About Blue Water Vaccines
Blue Water Vaccines Inc. is a biopharmaceutical company focused on developing transformational vaccines to address significant health challenges globally. Headquartered in Cincinnati, OH, the Company holds the rights to proprietary technology developed at the University of Oxford, Cincinnati Children’s Hospital Medical Center (CCHMC), and St. Jude Children’s Hospital. The Company is developing a universal flu vaccine that will provide protection from all virulent strains in addition to licensing a novel norovirus (NoV) S&P nanoparticle versatile virus-like particle (VLP) vaccine platform from CCHMC to develop vaccines for multiple infectious diseases, including norovirus/rotavirus and malaria, among others. Additionally, Blue Water Vaccines is developing a Streptococcus pneumoniae (pneumococcus) vaccine candidate, designed to specifically prevent the highly infectious middle ear infections, known as Acute Otitis Media (AOM), in children. For more information, visit www.bluewatervaccines.com.

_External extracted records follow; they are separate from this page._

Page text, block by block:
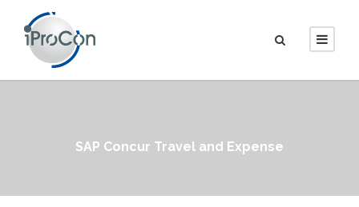
SAP Concur Travel and Expense
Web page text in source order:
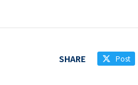
SHARE Post
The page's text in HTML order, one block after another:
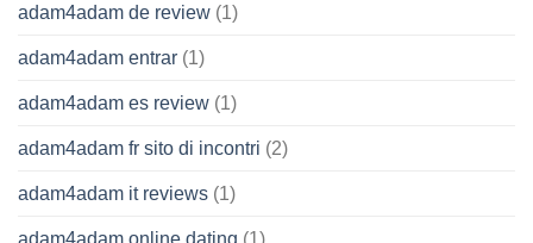
adam4adam de review (1)
adam4adam entrar (1)
adam4adam es review (1)
adam4adam fr sito di incontri (2)
adam4adam it reviews (1)
adam4adam online dating (1)
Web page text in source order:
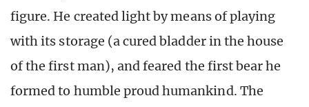
figure. He created light by means of playing
with its storage (a cured bladder in the house
of the first man), and feared the first bear he
formed to humble proud humankind. The
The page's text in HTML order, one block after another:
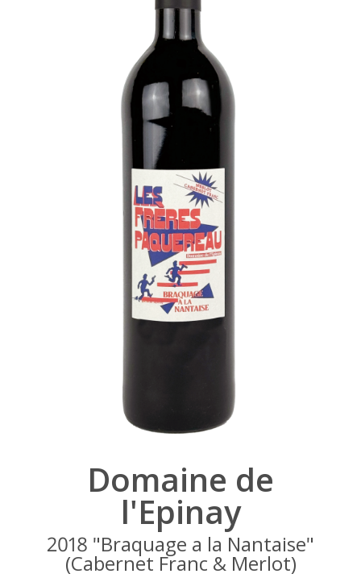
Domaine de
l'Epinay
2018 "Braquage a la Nantaise"
(Cabernet Franc & Merlot)
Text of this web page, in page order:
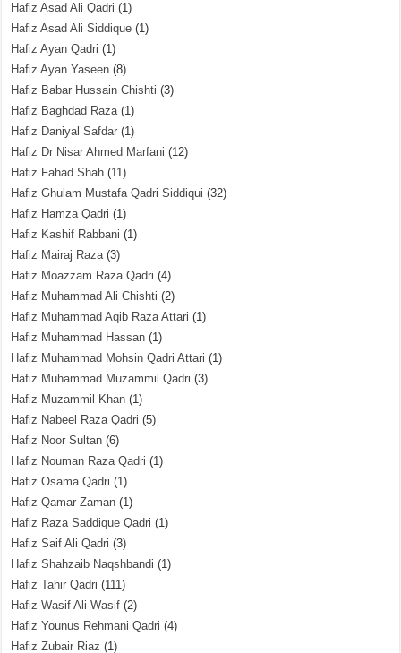
Hafiz Asad Ali Qadri (1)
Hafiz Asad Ali Siddique (1)
Hafiz Ayan Qadri (1)
Hafiz Ayan Yaseen (8)
Hafiz Babar Hussain Chishti (3)
Hafiz Baghdad Raza(1)
Hafiz Daniyal Safdar (1)
Hafiz Dr Nisar Ahmed Marfani (12)
Hafiz Fahad Shah (11)
Hafiz Ghulam Mustafa Qadri Siddiqui (32)
Hafiz Hamza Qadri (1)
Hafiz Kashif Rabbani (1)
Hafiz Mairaj Raza(3)
Hafiz Moazzam Raza Qadri (4)
Hafiz Muhammad Ali Chishti (2)
Hafiz Muhammad Aqib Raza Attari (1)
Hafiz Muhammad Hassan (1)
Hafiz Muhammad Mohsin Qadri Attari (1)
Hafiz Muhammad Muzammil Qadri (3)
Hafiz Muzammil Khan (1)
Hafiz Nabeel Raza Qadri (5)
Hafiz Noor Sultan (6)
Hafiz Nouman Raza Qadri (1)
Hafiz Osama Qadri (1)
Hafiz Qamar Zaman (1)
Hafiz Raza Saddique Qadri (1)
Hafiz Saif Ali Qadri (3)
Hafiz Shahzaib Naqshbandi (1)
Hafiz Tahir Qadri (111)
Hafiz Wasif Ali Wasif (2)
Hafiz Younus Rehmani Qadri (4)
Hafiz Zubair Riaz (1)
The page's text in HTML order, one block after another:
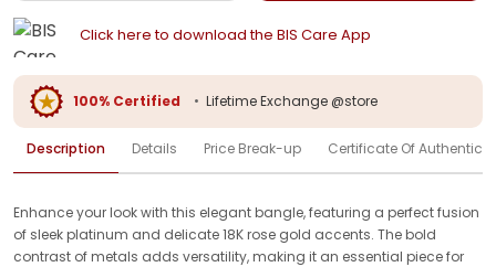
Click here to download the BIS Care App
100% Certified • Lifetime Exchange @store
Description Details Price Break-up Certificate Of
Enhance your look with this elegant bangle, featuring a perfect fusion
of sleek platinum and delicate 18K rose gold accents. The bold
contrast of metals adds versatility, making it an essential piece for
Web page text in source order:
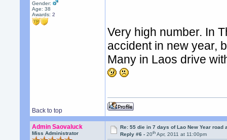
Gender:
Age: 38
Awards:2
Very high number. In
accident in new year,
Many in Laos drive
Back to top
Admin Saovaluck
Miss Administrator
Re: 55 die in 7 days of Lao New Year road
Reply #6 -20th Apr, 2011 at 11:00pm
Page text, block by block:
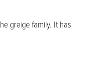
greige family. It has
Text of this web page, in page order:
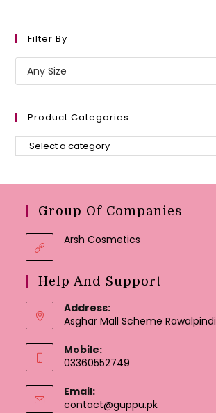
Filter By
Product Categories
Group Of Companies
Arsh Cosmetics
Help And Support
Address:
Asghar Mall Scheme Rawalpindi
Mobile:
03360552749
Email:
contact@guppu.pkOpens
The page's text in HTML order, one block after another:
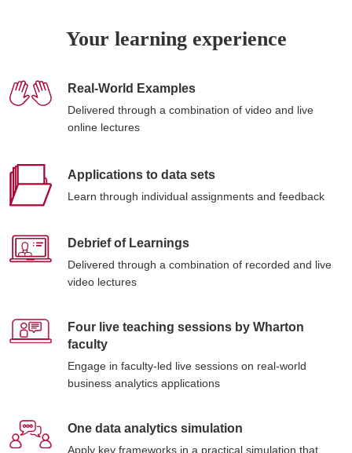
Your learning experience
Real-World Examples
Delivered through a combination of video and live
online lectures
Applications to data sets
Learn through individual assignments and feedback
Debrief of Learnings
Delivered through a combination of recorded and live
video lectures
Four live teaching sessions by Wharton
faculty
Engage in faculty-led live sessions on real-world
business analytics applications
One data analytics simulation
Apply key frameworks in a practical simulation that
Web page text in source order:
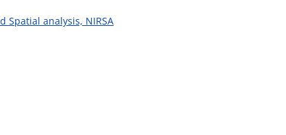
Spatial analysis, NIRSA
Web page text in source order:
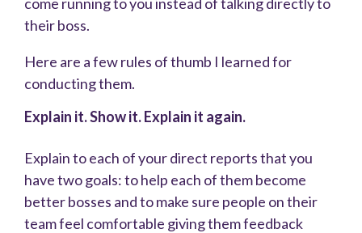
their boss.
Here are a few rules of thumb I learned for
conducting them.
Explain it. Show it. Explain it again.
Explain to each of your direct reports that you
have two goals: to help each of them become
better bosses and to make sure people on their
team feel comfortable giving them feedback
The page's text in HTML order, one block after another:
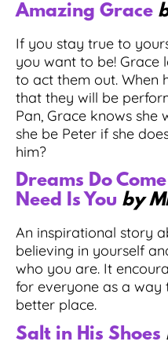
Amazing Grace
If you stay true to
you want to be! Grace
to act them out. When
that they will be
Pan, Grace knows she
she be Peter if she
him?
Dreams Do
Need Is You by
An inspirational story
believing in yourself
who you are. It
for everyone as a
better place.
Salt in His Shoes
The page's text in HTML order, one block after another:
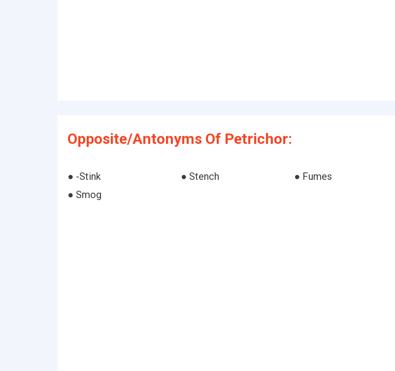
Opposite/Antonyms Of Petrichor:
● -Stink ● Stench
● Fumes
● Smog
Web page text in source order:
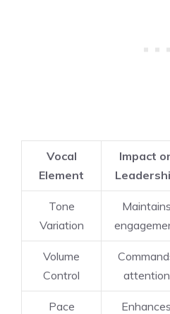
Vocal
Element
Impact
Tone
Variation
Maintains
Volume
Control
attention
Pace
Enhances
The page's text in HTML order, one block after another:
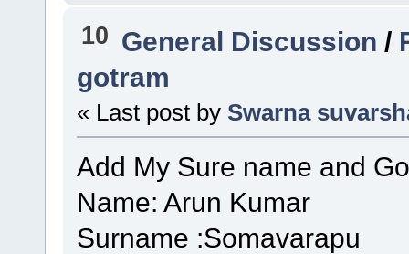
10 General Discussion /
gotram
« Last post by Swarna
Add My Sure name and
Name: Arun Kumar
Surname :Somavarapu
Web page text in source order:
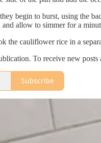
begin to burst, using the
and allow to simmer for a
the cauliflower rice in a
To receive new
Subscribe
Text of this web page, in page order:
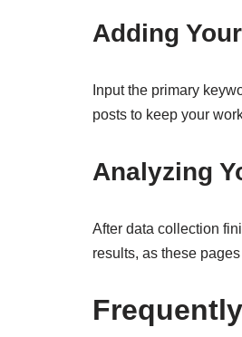
Adding
Input the primary
posts to keep your
Analyzing
After data collection
results, as these
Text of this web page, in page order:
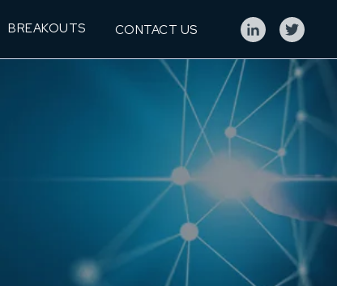
BREAKOUTS CONTACT US
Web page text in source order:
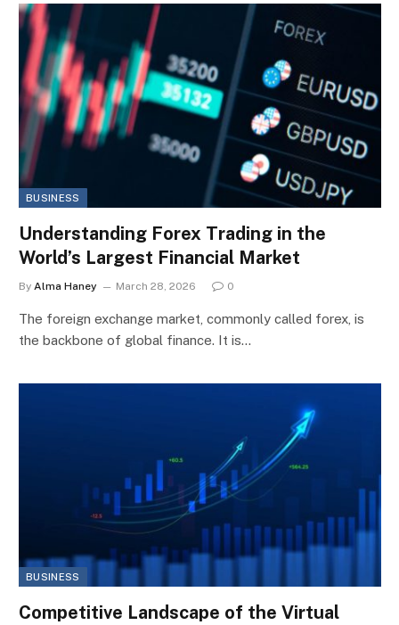
BUSINESS
Understanding Forex Trading in the
World’s Largest Financial Market
By Alma Haney March 28, 2026 0
The foreign exchange market, commonly called forex, is
the backbone of global finance. It is…
BUSINESS
Competitive Landscape of the Virtual
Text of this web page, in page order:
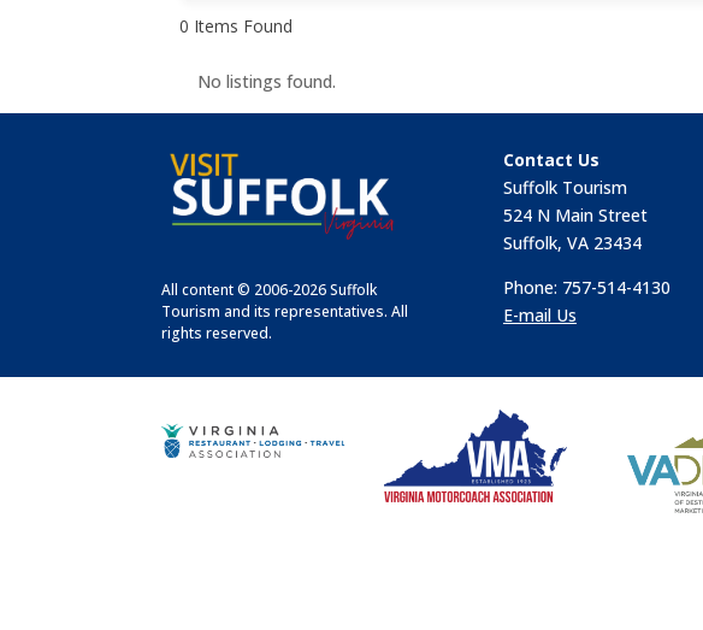
0 Items Found
No listings found.
All content © 2006-2026 Suffolk
Tourism and its representatives. All
rights reserved.
Contact Us
Suffolk Tourism
524 N Main Street
Suffolk, VA 23434
Phone: 757-514-4130
E-mail Us
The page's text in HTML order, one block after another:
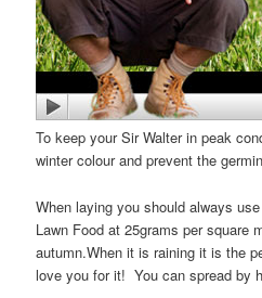
To keep your Sir Walter in peak
winter colour and prevent the
When laying you should always
Lawn Food at 25grams per square
autumn.When it is raining it is the
love you for it! You can spread by
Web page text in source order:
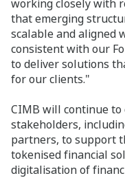
working closely with
that emerging
scalable and aligned
consistent with our
to deliver solutions
for our clients."
CIMB will continue
stakeholders,
partners, to support
tokenised financial
digitalisation of
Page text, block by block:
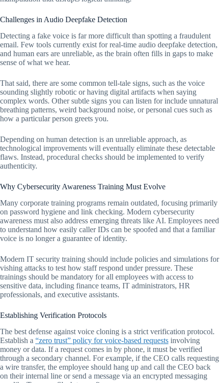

Certain statements in this press release are forward-looking within the meaning of the Private Securities Litigation Reform Act of 1995. These statements may be identified by the use of forward-looking words such as “anticipate,” “believe,” “forecast,” “estimate,” “expect,” and “intend,” among others. These forward-looking statements are based on BWV’s current expectations and actual results could differ materially include, among others, the use of the proceeds from this private placement. There are a number of factors that could cause actual events to differ materially from those indicated by such forward-looking statements. These factors include, but are not limited to, market and other conditions, risks related to the development of BWV’s vaccine candidates, including, but not limited to BWV-301; the failure to obtain FDA clearances or approvals and noncompliance with FDA regulations; delays and uncertainties caused by the global COVID-19 pandemic; risks related to the timing and progress of clinical development of our product candidates; our need for additional financing; uncertainties of patent protection and litigation; uncertainties of government or third party payor reimbursement; limited research and development efforts and dependence upon third parties; and substantial competition. As with any vaccine under development, there are significant risks in the development, regulatory approval and commercialization of new products. BWV does not undertake an obligation to update or revise any forward-looking statement except as required by law. Investors should read the risk factors set forth in BWV’s Annual Report on Form 10-K for the year ended December 31, 2021 and other periodic reports filed with the Securities and Exchange Commission on or after the date thereof. All of BWV’s forward-looking statements are expressly qualified by all such risk factors and other cautionary statements. The information set forth herein speaks only as of the date hereof.